INSERT INTO orders (order_date, customer_id) VALUES (current_timestamp, 400);
INSERT INTO orders (order_date, customer_id) VALUES (current_timestamp, 500);
INSERT INTO orders (order_date, customer_id) VALUES (current_timestamp, 42);
Verify that you can view all JSON event changes.
$ kubectl exec -n kafka kafka-cluster-kafka-0 -i -t -- bin/kafka-console-consumer.sh --bootstrap-server kafka-cluster-kafka-bootstrap:9092 --topic myserver.public.orders --from-beginning
View the orders_sink
table and verify that the new data is persisted.
select * from public.orders_sink
Your output should look like the one below.
order_id | customer_id | order_date
----------+-------------+------------
1 | 300 | 19511
2 | 42 | 19511
3 | 400 | 19511
4 | 500 | 19511
To synchronize more data in the orders_sink
table, continue adding records.
Unable to View Kafka Connections to the PostgreSQL Database.
Verify that you added the correct PostgreSQL database connection details in your files such as kafka-connector-source.yaml
. Check that the correct port number is used, and the host details match your Vultr Database hostname.
View the Kafka Connect logs to investigate more on the error.
Fetch logs.
$ kubectl logs -f $(kubectl get pod -n kafka -l=strimzi.io/cluster=kafka-connect-cluster -o jsonpath='{.items[0].metadata.name}') -n kafka
The Source connector returns a myserver.orders=LEADER_NOT_AVAILABLE
warning.
Verify that your database connection details are correct and match your Vultr Managed Database for PostgreSQL credentials.

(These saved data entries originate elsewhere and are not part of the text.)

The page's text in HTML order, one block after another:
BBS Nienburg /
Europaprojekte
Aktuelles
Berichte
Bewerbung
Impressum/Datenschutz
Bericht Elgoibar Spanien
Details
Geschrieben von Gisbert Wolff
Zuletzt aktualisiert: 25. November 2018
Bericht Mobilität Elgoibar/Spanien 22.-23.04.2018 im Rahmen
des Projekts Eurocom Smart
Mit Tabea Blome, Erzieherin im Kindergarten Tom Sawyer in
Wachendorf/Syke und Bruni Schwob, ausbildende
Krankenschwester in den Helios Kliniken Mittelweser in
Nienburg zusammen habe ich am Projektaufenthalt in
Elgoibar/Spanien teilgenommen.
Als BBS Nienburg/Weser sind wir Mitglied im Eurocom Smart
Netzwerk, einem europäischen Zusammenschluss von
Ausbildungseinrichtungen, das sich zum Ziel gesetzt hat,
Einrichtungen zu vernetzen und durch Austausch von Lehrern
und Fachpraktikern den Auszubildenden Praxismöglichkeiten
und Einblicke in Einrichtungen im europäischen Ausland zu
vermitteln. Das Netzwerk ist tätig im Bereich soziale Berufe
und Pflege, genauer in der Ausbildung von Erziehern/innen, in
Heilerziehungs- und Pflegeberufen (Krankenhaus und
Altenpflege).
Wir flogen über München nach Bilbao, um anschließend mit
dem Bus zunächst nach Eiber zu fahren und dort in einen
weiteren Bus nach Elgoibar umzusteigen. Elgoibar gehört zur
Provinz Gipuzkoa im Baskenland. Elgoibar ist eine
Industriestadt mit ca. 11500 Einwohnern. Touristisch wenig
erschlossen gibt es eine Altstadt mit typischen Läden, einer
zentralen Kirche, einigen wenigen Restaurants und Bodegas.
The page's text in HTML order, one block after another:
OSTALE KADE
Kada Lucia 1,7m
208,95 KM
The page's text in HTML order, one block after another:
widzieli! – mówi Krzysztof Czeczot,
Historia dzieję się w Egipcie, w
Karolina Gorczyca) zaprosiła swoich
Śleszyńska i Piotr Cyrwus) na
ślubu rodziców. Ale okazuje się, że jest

Verify that all cluster pods are available and running.
Fetch list of pods.
$ kubectl get pods -n kafka
If your output looks like the one below:
NAME READY STATUS RESTARTS AGE
kafka-cluster-entity-operator-75d9dcc9c4-4lzch 3/3 Running 0 92m
kafka-cluster-kafka-0 1/1 Running 0 85m
kafka-cluster-zookeeper-0 1/1 Running 0 93m
kafka-connect-cluster-connect-68586f8c97-zcdwz 0/1 Pending 0 58m
strimzi-cluster-operator-64d7d46fc-dbh26 1/1 Running 0 98m
Describe and Check the Pending
pod logs and verify that your Kubernetes Cluster has enough resources to run the cluster.
$ kubectl describe pods kafka-connect-cluster-connect-68586f8c97-zcdwz -n kafka
Check the operator logs.
$ kubectl logs deployment/strimzi-cluster-operator -n kafka -f
You have set up a data pipeline on a Vultr Kubernetes Engine (VKE) cluster by integrating Apache Kafka with a Vultr Managed Database for PostgreSQL. To achieve this, you configured the source (Debezium), and sink connectors (JBDC Sink) to synchronize data from one PostgreSQL table to another.